Multi-purpose group fitness rooms are versatile in the activities they host, including weight classes that use regular high-impact activities to improve anaerobic fitness. Often, these sounds are accompanied by music blasting through loudspeakers suspended from the ceiling. In one circumstance, a building landlord engaged our team to conduct sound level measurements at their group fitness room to determine noise transmission to adjacent residential apartments. After simulating impact activities (e.g. people jumping, the dropping of 20-lb kettle bells and sandbags) on seven different potential floor build-ups and quantifying sound levels played in group fitness rooms, we were able to determine noise mitigation options that achieved the landlord’s level of acceptability. This included the implementation of isolated flooring and maintaining music levels within an acceptable threshold.

Combining aspects of running, weightlifting and gymnastics, CrossFit spaces are unquestionably noisy. In order to lessen the audibility of noise to adjoining office spaces, our team was asked by a CrossFit space’s landlord to undertake measurements and a noise assessment. Together, we worked on a noise management plan for the CrossFit gym, employing a number of measures to control noise impacts including the use of additional cushioned matting, dedicated lifting platforms, and an outline of noise control measures. Mitigation included a combination of installing acoustical treatments and management procedures limiting the types of activities in the gym.

With amplified music and enthusiastic instructors constantly cheering on rows of avid cyclists, spin classes have sound levels that are comparable to nightclubs. These can be adjacent to general offices, retail spaces or even residential apartments. Solutions for these types of spaces have including limiting the noise level or “bassbeat” in the studio, providing masking noise in the adjacent space, or increasing the sound isolation of the demising wall or shared floor/ceiling assemblies.

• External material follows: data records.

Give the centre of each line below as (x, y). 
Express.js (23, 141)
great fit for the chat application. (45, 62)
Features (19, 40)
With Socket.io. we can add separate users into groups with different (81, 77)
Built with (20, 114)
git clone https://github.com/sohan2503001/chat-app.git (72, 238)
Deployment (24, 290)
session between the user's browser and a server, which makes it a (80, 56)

In an effort to address numerous noise complaints, we left an unattended sound analyzer to capture noise levels in an adjacent retail space during spin classes and times without classes. We determined that it is ultimately the bass noise level content that is the most audible part to the retail unit occupants during spin classes and recommended that spin studio additionally control bass sounds to ameliorate the intrusive effects.

While a “one-size-fits-all” solution does not necessarily exist for all specialty fitness centres, it is clear that by being proactive, fitness centres can better control noise emitted to adjacencies by including measures to mitigate the effects within their original studio designs.